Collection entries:
==*==
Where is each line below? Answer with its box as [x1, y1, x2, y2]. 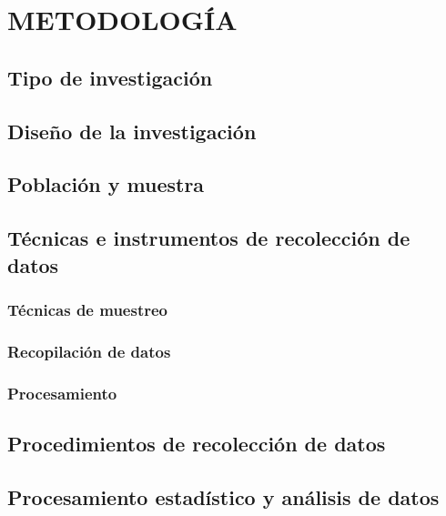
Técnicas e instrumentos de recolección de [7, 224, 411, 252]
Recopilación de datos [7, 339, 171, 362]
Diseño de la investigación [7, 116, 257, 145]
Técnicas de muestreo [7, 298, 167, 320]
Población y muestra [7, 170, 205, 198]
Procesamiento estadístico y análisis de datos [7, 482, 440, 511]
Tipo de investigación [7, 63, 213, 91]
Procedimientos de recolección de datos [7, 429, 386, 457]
==*==
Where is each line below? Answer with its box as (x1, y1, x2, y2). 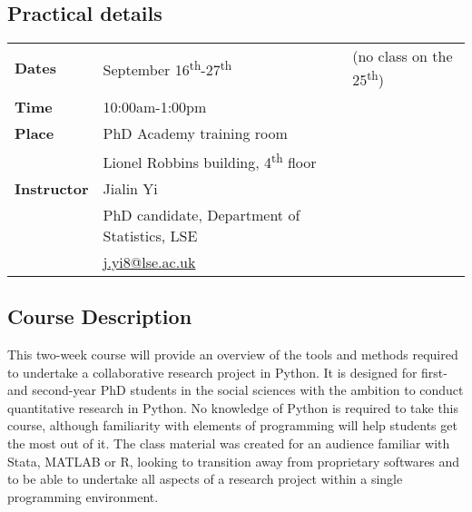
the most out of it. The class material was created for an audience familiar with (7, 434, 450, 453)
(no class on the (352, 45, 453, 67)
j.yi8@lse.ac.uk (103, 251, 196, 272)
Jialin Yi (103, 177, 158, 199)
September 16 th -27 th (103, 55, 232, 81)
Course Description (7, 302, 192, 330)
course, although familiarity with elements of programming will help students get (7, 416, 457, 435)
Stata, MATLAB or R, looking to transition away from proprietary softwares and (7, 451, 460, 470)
==*==
> [Assigned task] Every line above from the line with "September 16 th -27 th (103, 55, 232, 81)" to the line with "course, although familiarity", both included, must be reproduced exactly, and no other line may appear.

> [Response below]
September 16 th -27 th (103, 55, 232, 81)
Course Description (7, 302, 192, 330)
course, although familiarity with elements of programming will help students get (7, 416, 457, 435)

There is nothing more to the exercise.